Dunia usaha juga demikian. Bisnis dewasa ini lebih mengakomodir pribadi yang memiliki kemampuan berkomunikasi dengan orang lain dari berbagai karakter, bersemangat, tidak mudah menyerah, kreatif, menghargai perbedaan dan beragam karakter lainnya yang tidak selalu terhubung dengan hanya sekedar angka-angka yang tersaji pada ijazah.

Menurut penelitian terbaru, dunia bisnis mengatakan inilah sifat yang diutamakan sebagai syarat dalam bekerja : Keterampilan berkomunikasi,  Kejujuran/Integritas, Kerjsama Tim, Keterampilan Perseorangan/Personal Sikill,  Motivasi Diri/Inisiatif, Etos Kerja Yang Kuat, Daya Analitis,  Penguasaan Tehnologi,  Fikiran Kreatif dan Proaktif.

Dunia usaha tidak lagi berfokus pada angka-angka ijazah yang tinggi, tetapi sudah mulai menjadikan karakter individu ( soft skill )  sebagai penentu dominan diluar kemampuan personal skill ( hard skill). Pengusaha juga demikian, mereka lebih nyaman mempekerjakan manajer yang memiliki integritas dan karakter baik ketimbang manajer bergelar MBA namun setiap saat bertanya “ Apa yang harus kulakukan, bagaimana saya melakukannya”?
 Pemimpin perusahaan besar selalu mengatakan “Karyawan yang tidak pandai berhitung dalam akutansi dapat kami latih menjadi ahli dalam tempo 2-3 bulan jika ia memiliki karakter yang baik, tetapi karyawan yang cacat karakter membutuhkan waktu jauh sangat lama untuk dapat merubahnya menjadi pribadi baik seperti yang diharapkan setiap perusahaan”.

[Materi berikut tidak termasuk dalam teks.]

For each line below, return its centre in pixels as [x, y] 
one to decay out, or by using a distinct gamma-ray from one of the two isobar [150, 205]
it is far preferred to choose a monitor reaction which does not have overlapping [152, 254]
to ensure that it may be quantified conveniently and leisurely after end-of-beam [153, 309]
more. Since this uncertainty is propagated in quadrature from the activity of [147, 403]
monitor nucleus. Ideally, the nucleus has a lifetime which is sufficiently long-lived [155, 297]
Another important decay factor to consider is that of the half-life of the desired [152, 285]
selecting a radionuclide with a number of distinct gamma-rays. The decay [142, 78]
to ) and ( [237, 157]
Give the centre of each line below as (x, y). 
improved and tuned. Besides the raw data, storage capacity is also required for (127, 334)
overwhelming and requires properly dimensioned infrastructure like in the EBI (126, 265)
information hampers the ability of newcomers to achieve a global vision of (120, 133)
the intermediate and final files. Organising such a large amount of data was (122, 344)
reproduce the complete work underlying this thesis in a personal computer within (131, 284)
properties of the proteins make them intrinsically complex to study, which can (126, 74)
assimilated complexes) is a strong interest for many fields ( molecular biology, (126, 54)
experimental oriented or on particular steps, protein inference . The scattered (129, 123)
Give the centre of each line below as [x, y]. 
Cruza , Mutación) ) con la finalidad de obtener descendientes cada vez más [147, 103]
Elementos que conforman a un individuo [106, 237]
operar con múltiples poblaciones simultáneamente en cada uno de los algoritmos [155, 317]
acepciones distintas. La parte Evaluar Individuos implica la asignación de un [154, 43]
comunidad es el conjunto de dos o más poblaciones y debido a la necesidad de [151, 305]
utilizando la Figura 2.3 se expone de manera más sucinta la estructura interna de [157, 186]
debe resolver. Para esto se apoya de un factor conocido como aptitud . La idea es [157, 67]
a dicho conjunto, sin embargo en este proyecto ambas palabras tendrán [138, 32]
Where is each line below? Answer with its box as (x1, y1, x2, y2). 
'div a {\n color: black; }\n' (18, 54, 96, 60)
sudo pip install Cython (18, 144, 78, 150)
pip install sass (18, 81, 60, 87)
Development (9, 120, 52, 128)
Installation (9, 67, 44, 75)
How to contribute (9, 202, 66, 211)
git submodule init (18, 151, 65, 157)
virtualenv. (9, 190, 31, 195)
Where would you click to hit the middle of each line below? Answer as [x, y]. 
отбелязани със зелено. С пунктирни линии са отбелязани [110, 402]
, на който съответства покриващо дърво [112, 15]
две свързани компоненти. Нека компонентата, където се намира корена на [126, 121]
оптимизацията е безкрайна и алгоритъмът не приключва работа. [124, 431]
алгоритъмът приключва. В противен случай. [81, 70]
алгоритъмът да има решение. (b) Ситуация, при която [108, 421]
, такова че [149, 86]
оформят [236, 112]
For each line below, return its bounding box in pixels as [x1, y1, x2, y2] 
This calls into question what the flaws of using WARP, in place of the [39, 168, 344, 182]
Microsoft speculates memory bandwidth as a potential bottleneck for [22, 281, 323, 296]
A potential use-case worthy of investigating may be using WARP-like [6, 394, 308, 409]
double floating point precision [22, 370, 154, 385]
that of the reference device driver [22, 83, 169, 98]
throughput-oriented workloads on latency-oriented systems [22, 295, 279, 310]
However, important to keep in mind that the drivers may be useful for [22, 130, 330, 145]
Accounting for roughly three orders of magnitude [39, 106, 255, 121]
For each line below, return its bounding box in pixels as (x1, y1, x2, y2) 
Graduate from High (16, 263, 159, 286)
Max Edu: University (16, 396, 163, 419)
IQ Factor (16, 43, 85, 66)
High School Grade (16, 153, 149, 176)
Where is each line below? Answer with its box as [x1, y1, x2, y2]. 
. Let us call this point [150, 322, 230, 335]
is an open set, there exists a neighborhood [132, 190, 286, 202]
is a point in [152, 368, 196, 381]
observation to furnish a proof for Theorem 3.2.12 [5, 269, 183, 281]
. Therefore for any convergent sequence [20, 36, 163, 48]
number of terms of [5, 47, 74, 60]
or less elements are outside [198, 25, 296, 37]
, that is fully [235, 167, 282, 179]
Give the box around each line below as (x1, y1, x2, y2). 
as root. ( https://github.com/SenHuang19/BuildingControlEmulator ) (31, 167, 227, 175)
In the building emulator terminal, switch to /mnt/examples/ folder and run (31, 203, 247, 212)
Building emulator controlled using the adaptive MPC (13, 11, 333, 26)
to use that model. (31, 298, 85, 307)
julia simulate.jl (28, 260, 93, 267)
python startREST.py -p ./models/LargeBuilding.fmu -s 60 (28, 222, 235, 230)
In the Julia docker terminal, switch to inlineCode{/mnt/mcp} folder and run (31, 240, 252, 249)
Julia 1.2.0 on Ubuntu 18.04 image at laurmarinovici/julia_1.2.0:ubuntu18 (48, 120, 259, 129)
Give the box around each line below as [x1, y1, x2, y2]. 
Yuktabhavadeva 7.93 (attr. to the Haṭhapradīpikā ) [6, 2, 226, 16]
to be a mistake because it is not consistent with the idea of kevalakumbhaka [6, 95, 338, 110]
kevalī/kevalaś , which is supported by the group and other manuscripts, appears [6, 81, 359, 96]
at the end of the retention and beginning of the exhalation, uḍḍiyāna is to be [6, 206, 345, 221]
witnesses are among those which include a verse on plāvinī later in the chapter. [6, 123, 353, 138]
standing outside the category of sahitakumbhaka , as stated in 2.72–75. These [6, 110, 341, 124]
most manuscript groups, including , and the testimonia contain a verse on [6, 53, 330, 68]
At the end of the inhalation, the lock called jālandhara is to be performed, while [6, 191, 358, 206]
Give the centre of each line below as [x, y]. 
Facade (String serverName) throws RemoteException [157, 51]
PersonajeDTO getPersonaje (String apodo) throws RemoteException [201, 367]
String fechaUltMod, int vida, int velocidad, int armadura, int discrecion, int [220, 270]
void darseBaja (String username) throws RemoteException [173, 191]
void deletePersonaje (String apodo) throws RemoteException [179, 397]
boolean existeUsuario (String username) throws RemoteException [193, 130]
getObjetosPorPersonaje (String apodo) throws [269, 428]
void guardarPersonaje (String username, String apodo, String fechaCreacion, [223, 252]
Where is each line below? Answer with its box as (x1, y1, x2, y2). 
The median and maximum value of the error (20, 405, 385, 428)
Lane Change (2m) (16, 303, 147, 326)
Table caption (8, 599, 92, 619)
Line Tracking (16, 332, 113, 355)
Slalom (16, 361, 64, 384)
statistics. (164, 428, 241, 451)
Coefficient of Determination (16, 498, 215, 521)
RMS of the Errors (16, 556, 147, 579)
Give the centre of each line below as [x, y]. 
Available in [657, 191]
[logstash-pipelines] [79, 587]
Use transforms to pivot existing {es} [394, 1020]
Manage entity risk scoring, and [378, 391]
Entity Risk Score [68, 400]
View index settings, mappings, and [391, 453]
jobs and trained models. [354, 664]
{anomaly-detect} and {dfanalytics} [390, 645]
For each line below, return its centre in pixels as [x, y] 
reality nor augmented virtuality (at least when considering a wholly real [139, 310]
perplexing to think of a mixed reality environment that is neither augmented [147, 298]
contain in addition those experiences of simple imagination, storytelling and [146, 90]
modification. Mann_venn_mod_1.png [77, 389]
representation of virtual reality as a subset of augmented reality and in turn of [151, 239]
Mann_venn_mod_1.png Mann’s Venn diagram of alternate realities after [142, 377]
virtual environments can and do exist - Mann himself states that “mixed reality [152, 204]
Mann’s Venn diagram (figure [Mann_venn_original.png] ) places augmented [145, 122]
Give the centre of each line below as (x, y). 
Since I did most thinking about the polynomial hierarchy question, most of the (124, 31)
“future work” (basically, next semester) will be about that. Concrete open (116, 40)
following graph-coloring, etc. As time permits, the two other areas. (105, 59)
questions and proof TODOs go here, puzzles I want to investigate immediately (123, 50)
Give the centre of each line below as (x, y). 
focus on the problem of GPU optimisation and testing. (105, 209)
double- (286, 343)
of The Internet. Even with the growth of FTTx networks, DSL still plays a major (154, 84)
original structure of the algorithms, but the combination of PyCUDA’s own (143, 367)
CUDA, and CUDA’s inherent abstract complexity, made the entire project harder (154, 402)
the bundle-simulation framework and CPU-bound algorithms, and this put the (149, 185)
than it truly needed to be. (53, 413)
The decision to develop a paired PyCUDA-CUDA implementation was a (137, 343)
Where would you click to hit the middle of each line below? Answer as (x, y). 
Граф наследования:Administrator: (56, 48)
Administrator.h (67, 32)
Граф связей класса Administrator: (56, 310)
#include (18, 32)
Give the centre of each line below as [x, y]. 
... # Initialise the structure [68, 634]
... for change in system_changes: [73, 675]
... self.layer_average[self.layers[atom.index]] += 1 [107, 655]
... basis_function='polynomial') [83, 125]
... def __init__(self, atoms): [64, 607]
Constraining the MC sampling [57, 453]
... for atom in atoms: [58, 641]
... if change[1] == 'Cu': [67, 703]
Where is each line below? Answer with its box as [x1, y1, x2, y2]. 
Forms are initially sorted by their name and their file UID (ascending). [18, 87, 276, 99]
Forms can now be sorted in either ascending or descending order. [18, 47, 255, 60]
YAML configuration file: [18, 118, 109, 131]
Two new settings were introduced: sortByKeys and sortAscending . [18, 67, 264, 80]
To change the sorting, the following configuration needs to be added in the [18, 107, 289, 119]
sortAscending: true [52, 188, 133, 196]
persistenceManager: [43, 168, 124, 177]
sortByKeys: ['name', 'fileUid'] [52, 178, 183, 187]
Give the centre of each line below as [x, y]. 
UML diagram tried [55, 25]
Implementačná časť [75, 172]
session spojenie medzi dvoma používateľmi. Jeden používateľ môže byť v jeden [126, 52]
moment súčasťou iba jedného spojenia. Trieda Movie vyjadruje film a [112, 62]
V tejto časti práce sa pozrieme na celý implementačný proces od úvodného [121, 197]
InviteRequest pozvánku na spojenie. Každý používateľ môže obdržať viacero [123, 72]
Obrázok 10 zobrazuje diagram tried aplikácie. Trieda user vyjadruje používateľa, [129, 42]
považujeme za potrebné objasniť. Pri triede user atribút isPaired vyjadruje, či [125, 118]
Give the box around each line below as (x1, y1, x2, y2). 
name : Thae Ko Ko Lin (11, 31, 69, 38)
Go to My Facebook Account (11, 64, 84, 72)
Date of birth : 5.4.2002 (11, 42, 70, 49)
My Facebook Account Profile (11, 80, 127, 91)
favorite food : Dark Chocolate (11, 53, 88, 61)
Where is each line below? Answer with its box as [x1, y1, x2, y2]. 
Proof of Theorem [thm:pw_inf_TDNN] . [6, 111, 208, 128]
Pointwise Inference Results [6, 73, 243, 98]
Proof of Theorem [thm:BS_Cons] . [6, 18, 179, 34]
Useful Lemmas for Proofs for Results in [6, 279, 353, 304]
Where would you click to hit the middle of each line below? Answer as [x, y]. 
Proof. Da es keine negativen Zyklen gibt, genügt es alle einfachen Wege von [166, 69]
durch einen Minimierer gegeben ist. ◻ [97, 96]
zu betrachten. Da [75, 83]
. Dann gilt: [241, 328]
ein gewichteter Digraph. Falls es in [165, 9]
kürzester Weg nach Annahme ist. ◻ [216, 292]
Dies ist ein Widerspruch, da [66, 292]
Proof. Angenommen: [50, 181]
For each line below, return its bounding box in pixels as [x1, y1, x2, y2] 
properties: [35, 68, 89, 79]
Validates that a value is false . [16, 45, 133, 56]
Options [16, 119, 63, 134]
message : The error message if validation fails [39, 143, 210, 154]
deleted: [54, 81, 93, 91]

Oleh karena itu di berbagai dunia maju, di setiap sekolah, mulai dari pendidikan tingkat dasar sampai perguruan tinggi, siswa dipersiapkan sejak dini melek tehnologi, lebih kreatif, mampu membuat keputusan yang lebih baik, dan mampu bekerja sama lebih baik dengan orang-orang dari berbagai latar belakang. Dan pada saat yang bersamaan siswa juga dididik memiliki budi pekerti yang baik, proaktif tapi sopan, tegas, dan disiplin.

Sebagai orang tua, dalam hati kecil kita mengharapkan anak-anak bertumbuh dengan nilai kejujuran, rasa hormat dan memiliki tanggungjawab sosial tanpa mengabaikan keterampilan dalam mata pelajaran yang diajarkan di sekolah.
Mengapa demikian? Karena dunia dimana kita hidup terus berubah dan menuntut setiap orang mampu menjalin harmoni dengan orang lain. Lalu bagaimana dengan kondisi dunia pendidikan kita saat ini? Masihkah Ujian Nasional ( UN ) menjadi satu-satunya penentu keberhasilan siswa dalam proses belajar di sekolah?